Exclusive: In $1B+ bet on AI, biopharma heavyweights back new startup to upend drug R&D
Discovery efforts for multiple other small molecule genomic medicines are also underway. We believe our experiences with GeneTAC™ molecules allow us to more rapidly design GeneTAC™ molecules for additional indications. Our DM1 GeneTAC™ small molecules were shown to reduce observable CUG nuclear foci and correct splicing defects in DM1 patient-derived myotubes. We are working toward selection of a development candidate in anticipation of a future IND submission. Fuchs Endothelial Corneal Dystrophy (FECD) is a genetic eye disease characterized by bilateral degeneration of corneal endothelial cells (CECs) and progressive loss of vision. Typically, the disease manifests after age 40 and can be detected through routine eye exams.
Small Molecule
Design believes these data support use of the muscle FXN mRNA assay as a sensitive indicator of clinical activity in FA, with the ability to discriminate clinically meaningful changes in endogenous FXN mRNA. Dr. Jeffries brings over twenty years of experience in biopharma with extensive experience in strategy and R&D. Prior to Design, Dr. Jeffries led projects to develop R&D and therapeutic strategies for biopharma at the Boston Consulting Group. He was instrumental in pioneering miniPCR, which performed the first PCR on the international space station.

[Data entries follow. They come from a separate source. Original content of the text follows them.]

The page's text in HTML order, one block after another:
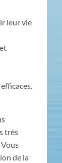
leur vie
très
de la
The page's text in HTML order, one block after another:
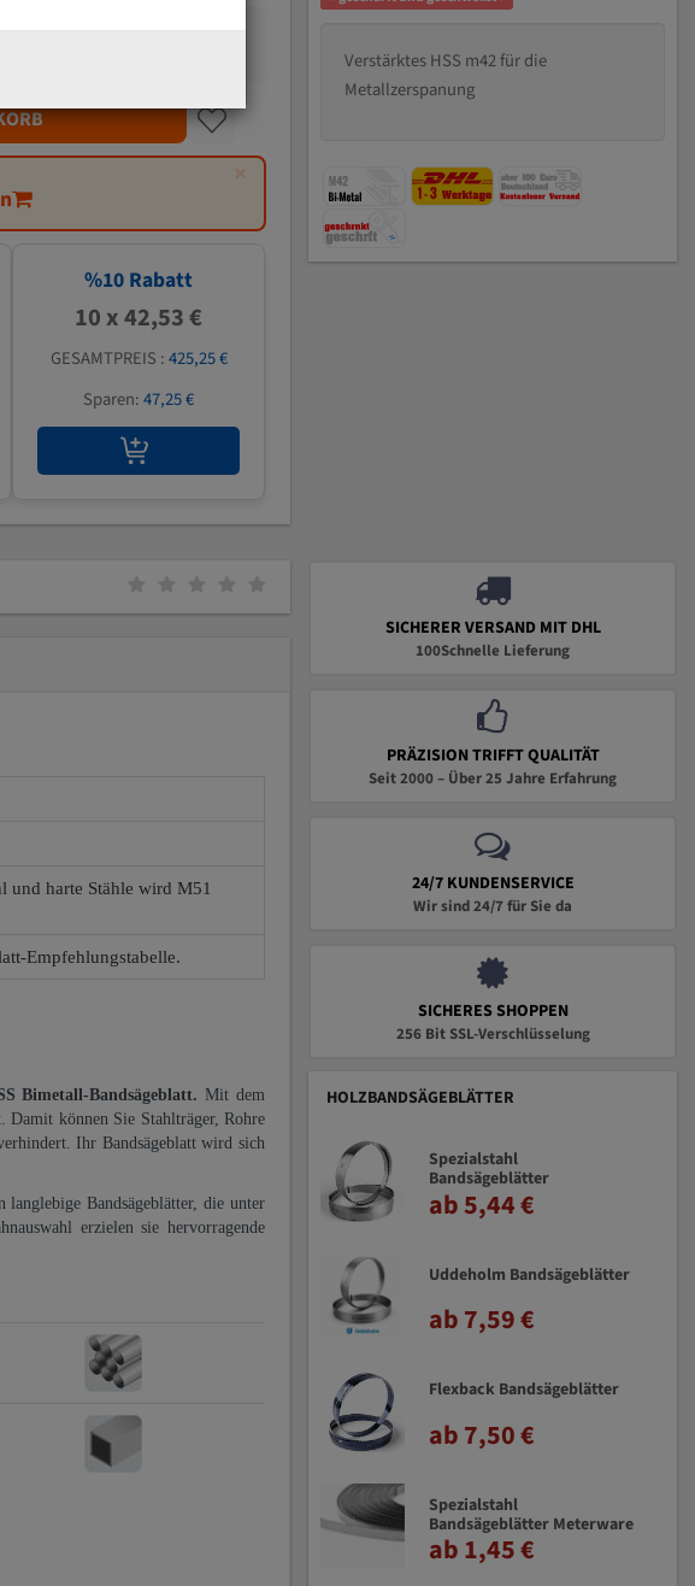
×
%10 Rabatt
10 x 42,53 €
GESAMTPREIS :425,25 €
Sparen:47,25 €
Verstärktes HSS m42 für die
Metallzerspanung
und harte Stähle wird M51
Empfehlungstabelle.
Bimetall-Bandsägeblatt. Mit dem
Damit können Sie Stahlträger, Rohre
Ihr Bandsägeblatt wird sich
Bandsägeblätter, die unter
erzielen sie hervorragende
SICHERER VERSAND MIT DHL
100Schnelle Lieferung
PRÄZISION TRIFFT QUALITÄT
Seit 2000 – Über 25 Jahre Erfahrung
24/7 KUNDENSERVICE
Wir sind 24/7 für Sie da
SICHERES SHOPPEN
256 Bit SSL-Verschlüsselung
HOLZBANDSÄGEBLÄTTER
Spezialstahl
Bandsägeblätter
ab 5,44 €
Uddeholm Bandsägeblätter
ab 7,59 €
Flexback Bandsägeblätter
ab 7,50 €
Spezialstahl
Bandsägeblätter Meterware
ab 1,45 €

Design Therapeutics Highlights Upcoming Milestones and Reports Second Quarter 2022 Financial Results
Design Therapeutics divulges new compounds for treatment of Huntington's disease - BioWorld Online
Design Therapeutics divulges new compounds for treatment of Huntington's disease.
Posted: Tue, 24 Oct 2023 07:00:00 GMT [source]
These foci inhibit the ability of MBNL1 to process pre-mRNAs, which when mis-spliced disrupt muscle development and function that is characteristic of DM1. Design Therapeutics, Inc a biopharmaceutical company, researches, designs, develops, and commercializes small molecule therapeutic drugs for the treatment of genetic diseases in the United States. The company utilizes its GeneTAC platform to design and develop therapeutic candidates for inherited diseases caused by nucleotide repeat expansion. As a result, the DM1 GeneTAC™ molecules are designed to prevent the formation of the CUG hairpin structures that trap splicing proteins and produce nuclear foci. As with our other programs, the DM1 program is designed to address the underlying cause of the disease and benefit from the favorable development advantages of small molecules. Pratik Shah, Ph.D., is co-founder, president, chief executive officer and chairperson of Design Therapeutics.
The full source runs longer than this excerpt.